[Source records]
——————
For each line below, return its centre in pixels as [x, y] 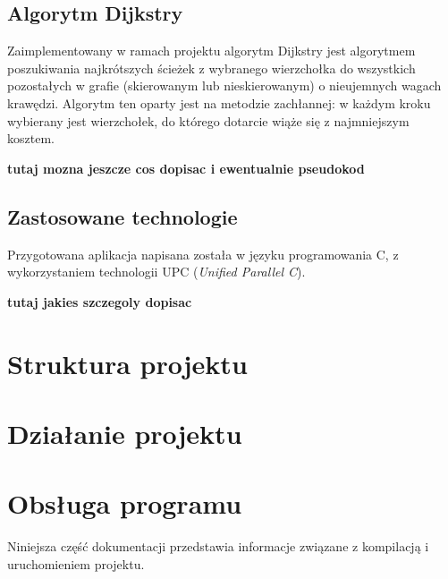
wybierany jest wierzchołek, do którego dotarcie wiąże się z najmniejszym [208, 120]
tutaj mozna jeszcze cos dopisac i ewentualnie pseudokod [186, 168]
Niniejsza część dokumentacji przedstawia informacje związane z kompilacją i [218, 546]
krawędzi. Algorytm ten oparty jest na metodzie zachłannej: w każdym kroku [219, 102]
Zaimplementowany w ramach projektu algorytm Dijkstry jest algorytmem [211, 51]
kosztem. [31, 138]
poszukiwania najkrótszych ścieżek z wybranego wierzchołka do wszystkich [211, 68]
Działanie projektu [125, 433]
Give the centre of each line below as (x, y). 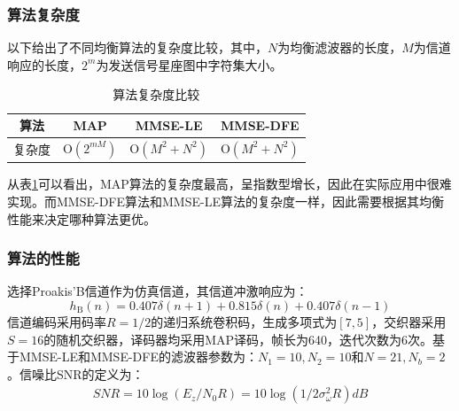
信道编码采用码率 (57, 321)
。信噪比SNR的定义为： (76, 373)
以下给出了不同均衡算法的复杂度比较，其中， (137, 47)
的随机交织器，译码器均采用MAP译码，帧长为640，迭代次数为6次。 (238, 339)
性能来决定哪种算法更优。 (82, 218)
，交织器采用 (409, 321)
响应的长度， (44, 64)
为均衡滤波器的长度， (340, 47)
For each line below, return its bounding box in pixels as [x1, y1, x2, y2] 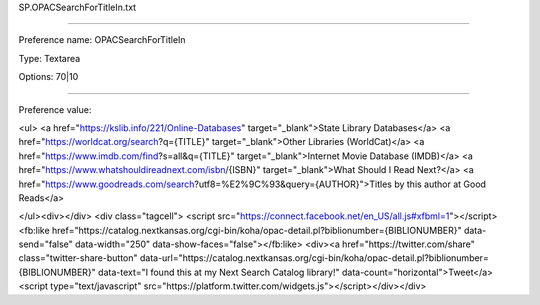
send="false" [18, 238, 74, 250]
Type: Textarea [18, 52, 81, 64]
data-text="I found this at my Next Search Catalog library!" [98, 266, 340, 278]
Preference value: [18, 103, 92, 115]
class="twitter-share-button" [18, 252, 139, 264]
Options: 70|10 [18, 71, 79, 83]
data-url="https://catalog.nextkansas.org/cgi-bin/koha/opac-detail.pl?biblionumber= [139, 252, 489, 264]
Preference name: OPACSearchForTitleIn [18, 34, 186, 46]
——————
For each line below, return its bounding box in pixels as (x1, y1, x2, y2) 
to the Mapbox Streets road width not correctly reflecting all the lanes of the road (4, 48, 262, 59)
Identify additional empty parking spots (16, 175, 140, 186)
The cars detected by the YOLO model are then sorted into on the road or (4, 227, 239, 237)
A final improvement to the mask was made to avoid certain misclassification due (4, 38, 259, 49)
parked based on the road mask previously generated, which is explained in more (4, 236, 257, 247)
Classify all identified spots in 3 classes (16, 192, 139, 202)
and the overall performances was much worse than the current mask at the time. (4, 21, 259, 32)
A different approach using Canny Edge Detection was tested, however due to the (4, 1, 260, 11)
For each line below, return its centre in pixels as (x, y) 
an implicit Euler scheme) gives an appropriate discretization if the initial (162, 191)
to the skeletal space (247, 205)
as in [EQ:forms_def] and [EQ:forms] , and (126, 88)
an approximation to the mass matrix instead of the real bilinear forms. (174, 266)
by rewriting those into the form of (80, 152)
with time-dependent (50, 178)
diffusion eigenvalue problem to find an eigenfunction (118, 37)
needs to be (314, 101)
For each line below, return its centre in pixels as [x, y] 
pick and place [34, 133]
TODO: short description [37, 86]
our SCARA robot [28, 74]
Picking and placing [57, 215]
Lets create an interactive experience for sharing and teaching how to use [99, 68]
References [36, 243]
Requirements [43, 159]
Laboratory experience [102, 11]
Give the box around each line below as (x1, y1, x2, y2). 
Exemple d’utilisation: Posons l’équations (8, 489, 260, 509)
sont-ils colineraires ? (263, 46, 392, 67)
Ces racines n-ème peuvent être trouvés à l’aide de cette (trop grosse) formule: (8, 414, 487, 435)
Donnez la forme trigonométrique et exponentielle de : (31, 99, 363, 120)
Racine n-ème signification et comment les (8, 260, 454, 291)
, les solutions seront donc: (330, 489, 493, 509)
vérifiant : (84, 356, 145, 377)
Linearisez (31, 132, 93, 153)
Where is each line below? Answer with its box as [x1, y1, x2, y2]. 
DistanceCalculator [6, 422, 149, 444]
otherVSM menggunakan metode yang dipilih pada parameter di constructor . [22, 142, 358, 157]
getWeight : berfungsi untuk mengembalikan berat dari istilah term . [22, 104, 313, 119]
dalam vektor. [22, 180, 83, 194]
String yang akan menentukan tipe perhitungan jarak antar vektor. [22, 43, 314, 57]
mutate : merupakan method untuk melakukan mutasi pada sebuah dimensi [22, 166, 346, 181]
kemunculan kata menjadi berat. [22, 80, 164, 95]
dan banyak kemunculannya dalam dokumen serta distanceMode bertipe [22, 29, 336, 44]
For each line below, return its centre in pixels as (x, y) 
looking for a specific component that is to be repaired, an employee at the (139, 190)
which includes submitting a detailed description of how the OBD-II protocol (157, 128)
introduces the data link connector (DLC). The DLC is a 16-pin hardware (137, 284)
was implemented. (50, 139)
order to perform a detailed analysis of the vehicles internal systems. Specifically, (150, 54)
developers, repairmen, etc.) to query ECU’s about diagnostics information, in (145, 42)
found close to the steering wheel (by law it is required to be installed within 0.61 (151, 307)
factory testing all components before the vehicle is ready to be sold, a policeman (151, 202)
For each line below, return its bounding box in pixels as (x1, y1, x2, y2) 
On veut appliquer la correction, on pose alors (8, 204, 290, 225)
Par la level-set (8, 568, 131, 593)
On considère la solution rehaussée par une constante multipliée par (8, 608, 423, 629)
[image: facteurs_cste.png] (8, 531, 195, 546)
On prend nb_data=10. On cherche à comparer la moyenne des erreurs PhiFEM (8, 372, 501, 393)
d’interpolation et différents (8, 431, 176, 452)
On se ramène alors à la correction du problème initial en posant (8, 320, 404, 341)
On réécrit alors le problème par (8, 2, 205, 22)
——————
* [Task item]: Skip every picture, and restate word for word only the lines above from the line containing "pixels as [x1, y1, x2, y2]" to the line containing "Preference name: OPACSearchForTitleIn", both of them included.

* [Reply to the exercise]:
For each line below, return its bounding box in pixels as [x1, y1, x2, y2] 
send="false" [18, 238, 74, 250]
Type: Textarea [18, 52, 81, 64]
data-text="I found this at my Next Search Catalog library!" [98, 266, 340, 278]
Preference value: [18, 103, 92, 115]
class="twitter-share-button" [18, 252, 139, 264]
Options: 70|10 [18, 71, 79, 83]
data-url="https://catalog.nextkansas.org/cgi-bin/koha/opac-detail.pl?biblionumber= [139, 252, 489, 264]
Preference name: OPACSearchForTitleIn [18, 34, 186, 46]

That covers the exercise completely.